I still didn’t think I was any good at playing compared to what I was listening to, but I saw minor improvements. I was able to pick out songs a little easier and, gradually, I began to learn a handful of old traditional folk and blues tunes. I was also writing my own songs—using past stories as the basis for most of them—trying to work together a theme of sorts with various characters. I wrote a song about Carson McCullers The Heart Is a Lonely Hunter, then another about a street musician from New Orleans. I wrote one about a bum wearing a toga roaming around New York during the spring who’s convinced he was once a Wall St. millionaire. One from the point of view of Travis, the character played by Harry Dean Stanton in the movie Paris, Texas. Another about a married woman who leaves Alaska dressed as a pinup girl, driving a Mercury Comet. She meets an eighteen-year-old Indian in Sioux Falls: an affair ensues across the landscape. I even wrote some instrumentals. It was nice to feel like I was creating something, nothing new per se, but a little piece of life. I found myself with a productive fever, trying to catch up for the previous years I felt like I had wasted.
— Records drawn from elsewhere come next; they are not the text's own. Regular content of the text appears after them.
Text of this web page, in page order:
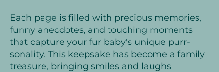
Each page is filled with precious memories,
funny anecdotes, and touching moments
that capture your fur baby's unique purr-
sonality. This keepsake has become a family
treasure, bringing smiles and laughs
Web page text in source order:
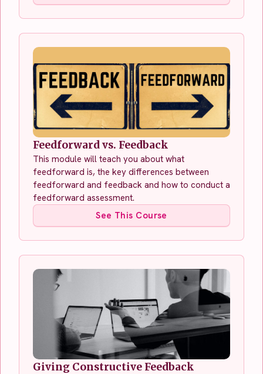
Feedforward vs. Feedback
This module will teach you about what
feedforward is, the key differences between
feedforward and feedback and how to conduct a
feedforward assessment.
See This Course
Giving Constructive Feedback
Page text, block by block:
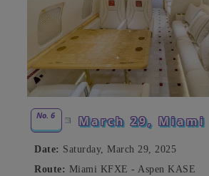
No. 6 March 29, Miami
Date: Saturday, March 29, 2025
Route: Miami KFXE - Aspen KASE
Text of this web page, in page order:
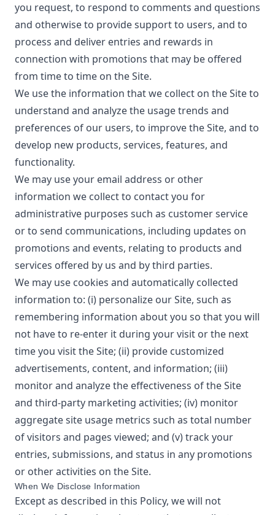
you request, to respond to comments and questions
and otherwise to provide support to users, and to
process and deliver entries and rewards in
connection with promotions that may be offered
from time to time on the Site.
We use the information that we collect on the Site to
understand and analyze the usage trends and
preferences of our users, to improve the Site, and to
develop new products, services, features, and
functionality.
We may use your email address or other
information we collect to contact you for
administrative purposes such as customer service
or to send communications, including updates on
promotions and events, relating to products and
services offered by us and by third parties.
We may use cookies and automatically collected
information to: (i) personalize our Site, such as
remembering information about you so that you will
not have to re-enter it during your visit or the next
time you visit the Site; (ii) provide customized
advertisements, content, and information; (iii)
monitor and analyze the effectiveness of the Site
and third-party marketing activities; (iv) monitor
aggregate site usage metrics such as total number
of visitors and pages viewed; and (v) track your
entries, submissions, and status in any promotions
or other activities on the Site.
When We Disclose Information
Except as described in this Policy, we will not
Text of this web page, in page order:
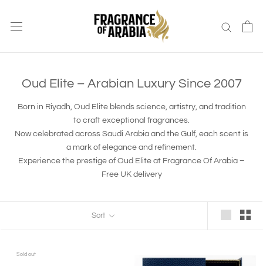
content
Oud Elite – Arabian Luxury Since 2007
Born in Riyadh, Oud Elite blends science, artistry, and tradition
to craft exceptional fragrances.
Now celebrated across Saudi Arabia and the Gulf, each scent is
a mark of elegance and refinement.
Experience the prestige of Oud Elite at Fragrance Of Arabia –
Free UK delivery
Sort
Sold out
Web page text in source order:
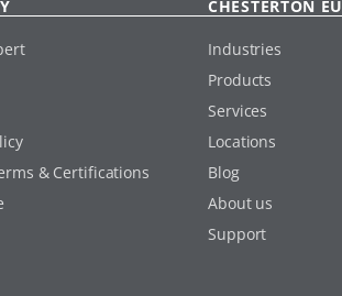
& Certifications
CHESTERTON EU
Industries
Products
Services
Locations
Blog
About us
Support
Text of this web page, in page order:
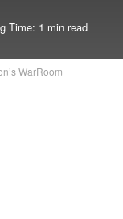
Time: 1 min read
WarRoom
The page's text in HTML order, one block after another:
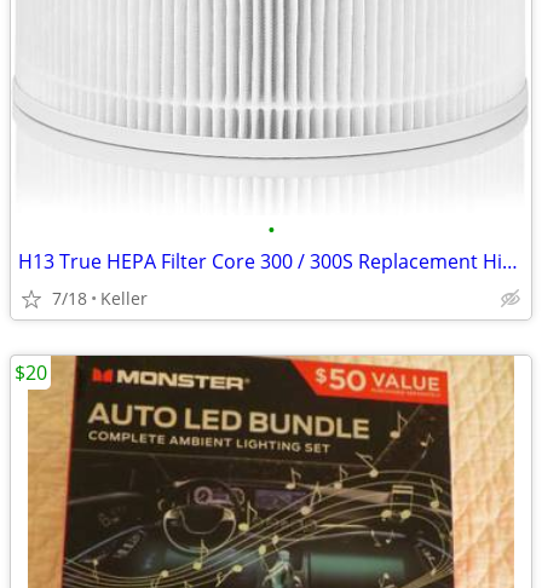
•
H13 True HEPA Filter Core 300 / 300S Replacement High Efficiency 300-R
7/18 Keller
$20
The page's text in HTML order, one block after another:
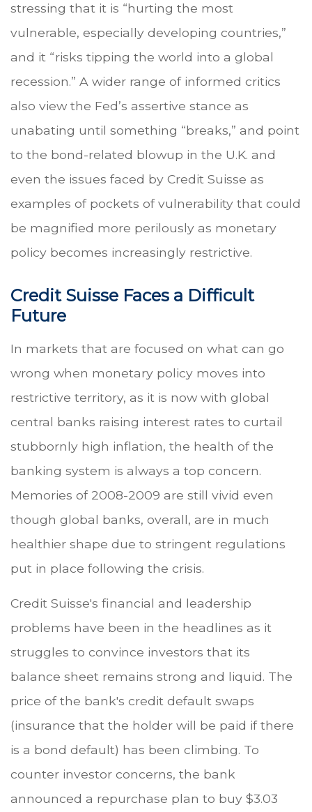
stressing that it is “hurting the most
vulnerable, especially developing countries,”
and it “risks tipping the world into a global
recession.” A wider range of informed critics
also view the Fed’s assertive stance as
unabating until something “breaks,” and point
to the bond-related blowup in the U.K. and
even the issues faced by Credit Suisse as
examples of pockets of vulnerability that could
be magnified more perilously as monetary
policy becomes increasingly restrictive.
Credit Suisse Faces a Difficult
Future
In markets that are focused on what can go
wrong when monetary policy moves into
restrictive territory, as it is now with global
central banks raising interest rates to curtail
stubbornly high inflation, the health of the
banking system is always a top concern.
Memories of 2008-2009 are still vivid even
though global banks, overall, are in much
healthier shape due to stringent regulations
put in place following the crisis.
Credit Suisse's financial and leadership
problems have been in the headlines as it
struggles to convince investors that its
balance sheet remains strong and liquid. The
price of the bank's credit default swaps
(insurance that the holder will be paid if there
is a bond default) has been climbing. To
counter investor concerns, the bank
announced a repurchase plan to buy $3.03
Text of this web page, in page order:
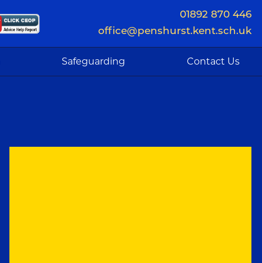
01892 870 446
office@penshurst.kent.sch.uk
Safeguarding Contact Us
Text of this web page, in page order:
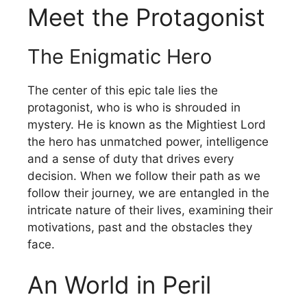
Meet the Protagonist
The Enigmatic Hero
The center of this epic tale lies the
protagonist, who is who is shrouded in
mystery. He is known as the Mightiest Lord
the hero has unmatched power, intelligence
and a sense of duty that drives every
decision. When we follow their path as we
follow their journey, we are entangled in the
intricate nature of their lives, examining their
motivations, past and the obstacles they
face.
An World in Peril
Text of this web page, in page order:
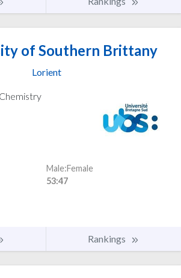
of Southern Brittany
Lorient
Male:Female
53:47
Rankings
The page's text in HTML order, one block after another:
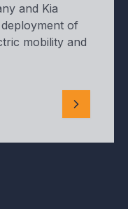
and Kia
of
mobility and
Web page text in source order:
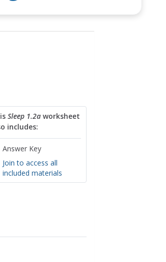
Sleep 1.2aworksheet
includes:
Answer Key
Join to access all
included materials
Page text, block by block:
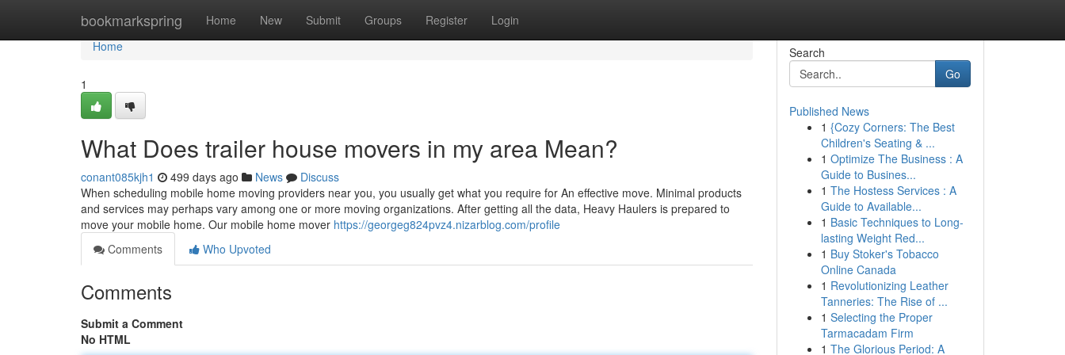
bookmarkspring Home New Submit Groups Register Login
Home
Home
1
What Does trailer house movers in my area Mean?
conant085kjh1 499 days ago News
Discuss
When scheduling mobile home moving providers near you, you usually get what you require for An effective move. Minimal products
and services may perhaps vary among one or more moving organizations. After getting all the data, Heavy Haulers is prepared to
move your mobile home. Our mobile home mover https://georgeg824pvz4.nizarblog.com/profile
Comments
Who Upvoted
Comments
Submit a Comment
No HTML
Search
Go
Published News
1 {Cozy Corners: The Best
Children's Seating & ...
1 Optimize The Business : A
Guide to Busines...
1 The Hostess Services : A
Guide to Available...
1 Basic Techniques to Long-
lasting Weight Red...
1 Buy Stoker's Tobacco
Online Canada
1 Revolutionizing Leather
Tanneries: The Rise of ...
1 Selecting the Proper
Tarmacadam Firm
1 The Glorious Period: A
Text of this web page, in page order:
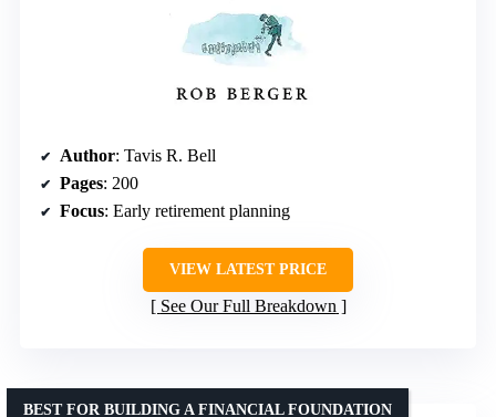
Author: Tavis R. Bell
Pages: 200
Focus: Early retirement planning
VIEW LATEST PRICE
See Our Full Breakdown
BEST FOR BUILDING A FINANCIAL FOUNDATION
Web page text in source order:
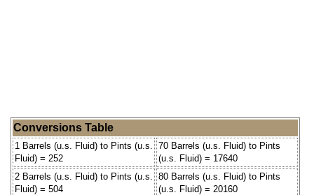
Conversions Table
1 Barrels (u.s. Fluid) to Pints (u.s.
Fluid) = 252
70 Barrels (u.s. Fluid) to Pints
(u.s. Fluid) = 17640
2 Barrels (u.s. Fluid) to Pints (u.s.
Fluid) = 504
80 Barrels (u.s. Fluid) to Pints
(u.s. Fluid) = 20160
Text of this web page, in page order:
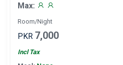
Max:
Room/Night
PKR 7,000
Incl Tax
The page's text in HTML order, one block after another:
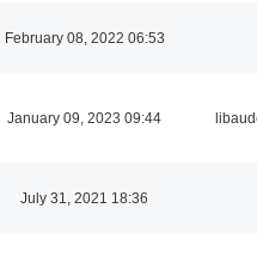
February 08, 2022 06:53
January 09, 2023 09:44
July 31, 2021 18:36
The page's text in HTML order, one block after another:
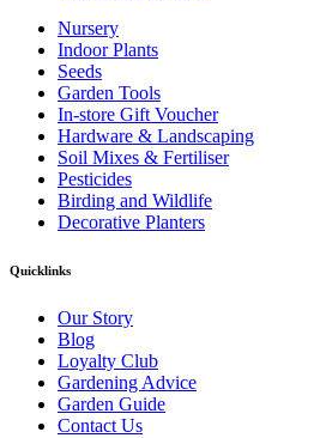
Nursery
Indoor Plants
Seeds
Garden Tools
In-store Gift Voucher
Hardware & Landscaping
Soil Mixes & Fertiliser
Pesticides
Birding and Wildlife
Decorative Planters
Quicklinks
Our Story
Blog
Loyalty Club
Gardening Advice
Garden Guide
Contact Us
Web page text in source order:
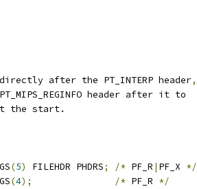
after the PT_INTERP header,
header after it to
the start.
FLAGS
(5) FILEHDR PHDRS; /* PF_R | PF_X */
FLAGS
(4); /* PF_R */
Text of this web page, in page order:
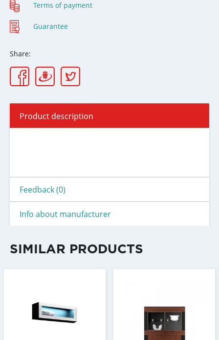
Terms of payment
Guarantee
Share:
Product description
Feedback (0)
Info about manufacturer
SIMILAR PRODUCTS

Eventually, I put together a demo CD and started playing shows. My first one was at a metal/punk bar in a desolate part of 82nd St. in NE Portland. There was nothing much out there at night aside from some cheap motels and a few roaming hookers and meth addicts. I went on after a really bad cover band. There were maybe ten people there and as I sat on the stage, I couldn’t help but miss the days of being in a punk band. Even as the lead singer, I wasn’t the complete center of attention. I had other friends along with me to throw in the funny jokes or liven up the crowd who, more often than not, were also good friends. Blast the guitars and bang out the fast beat. Who cares if the PA works?  Next thing you know, everyone’s jumping around and beer is spilling and we’re having a good’ ol’ time. This was a whole new world of performing for me. As I finished each song, I was greeted with blank stares and a few kind souls who clapped. It felt a little strange.


A month later, I got a gig playing Fridays at a Polish café. The owner had the right intentions: Polish food, music, cheap foreign beers, but hardly anyone ever came to the place. The first time I played there, my crowd consisted of a good friend of mine and two little kids and their parents. With chocolate ice cream covering their faces, I played Elizabeth Cotton’s song “Freight Train” for them. When I was done, the kids were yelling, “Freight Train! Freight Train!” I concluded that maybe next time I would wear a conductor’s hat and bring little toy trains for them to play with. I came away from that show with a mere five bucks and a few pierogies, but it was then that I had the feeling I was on to something here. I liked playing for kids. They seemed to innately feel the emotion of the music, more so than adults, and though what I was playing was entirely different, it reminded me of that same feeling of old basement punk shows I’d been at and played in years before.